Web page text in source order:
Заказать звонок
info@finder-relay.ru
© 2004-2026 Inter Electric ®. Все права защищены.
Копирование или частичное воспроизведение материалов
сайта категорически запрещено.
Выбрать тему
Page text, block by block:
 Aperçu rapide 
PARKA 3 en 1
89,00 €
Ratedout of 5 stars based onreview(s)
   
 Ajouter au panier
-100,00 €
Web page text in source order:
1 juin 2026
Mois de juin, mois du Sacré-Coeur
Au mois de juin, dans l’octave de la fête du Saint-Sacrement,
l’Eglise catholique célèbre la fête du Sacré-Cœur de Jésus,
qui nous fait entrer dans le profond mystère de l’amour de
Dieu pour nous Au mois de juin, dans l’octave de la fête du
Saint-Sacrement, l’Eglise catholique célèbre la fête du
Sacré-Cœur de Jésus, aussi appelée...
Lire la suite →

==*==

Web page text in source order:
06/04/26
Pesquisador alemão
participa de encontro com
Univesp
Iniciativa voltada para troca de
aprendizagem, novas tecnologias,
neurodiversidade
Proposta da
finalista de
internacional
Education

==*==

Work to complete – Within the data above, the lines from the one with "qui nous fait" to the one with "Lire la suite →" must be repeated exactly; no other line belongs in the answer.

Solution to this problem –
qui nous fait entrer dans le profond mystère de l’amour de
Dieu pour nous Au mois de juin, dans l’octave de la fête du
Saint-Sacrement, l’Eglise catholique célèbre la fête du
Sacré-Cœur de Jésus, aussi appelée...
Lire la suite →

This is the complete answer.